Als sozial geht allenfalls auch noch die minime Erhöhung der Ausbildungszulage um 30.- durch. Die einzige Massnahme übrigens, an der sich die so stark entlasteten Unternehmen beteiligen müssen. Aber anstatt konsequenterweise auch die tiefen Kinderzulagen zu erhöhen, wurden Steuergutschriften auf den Steuerbetrag eingeführt. Steuergutschriften sind ein sehr taugliches und soziales Werkzeug, aber wir sprechen hier von 100 Franken pro Kind und Jahr. Gegenüber den 360 Franken mehr Kindergeld ist auch das ein bisschen wenig sozialer Ausgleich.
Alle weiteren Ausgleichsmassnahmen sind eigentlich Entlastungsmassnahmen für die Gemeinden und wurden auch schon zum Teil von diesem Rat beschlossen und treten bald unabhängig von diesem Steuergesetz in Kraft.
Insgesamt sind die geplanten «sozialen» Ausgleichsmassnahmen absolut ungenügend oder werden sowieso bald unabhängig von der Steuerrevision in Kraft gesetzt werden.

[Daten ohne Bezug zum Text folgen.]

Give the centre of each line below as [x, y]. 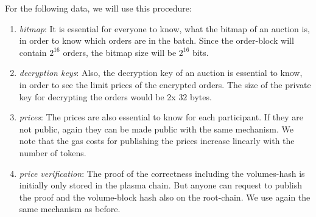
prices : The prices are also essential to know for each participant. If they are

Die ganze Botschaft wird von den rechtsbürgerlichen Fraktionen in Anlehnung an die nationale STAF-Vorlage als ausgewogener Kompromiss oder als Gesamtpaket verkauft. Wenn hier überhaupt von einem Kompromiss gesprochen werden kann, dann von einem zwischen dem Regierungsrat, den rechtsbürgerlichen Parteien und den dazugehörigen Verbänden. Bleibt die Vorlage ohne eine deutliche Erhöhung des Gewinnsteuersatzes und eine sozialere Ausgestaltung der Ausgleichsmassnahmen, so wird die SP-Fraktion die 61 Millionen teure Botschaft ablehnen und mittels Referendum bekämpfen.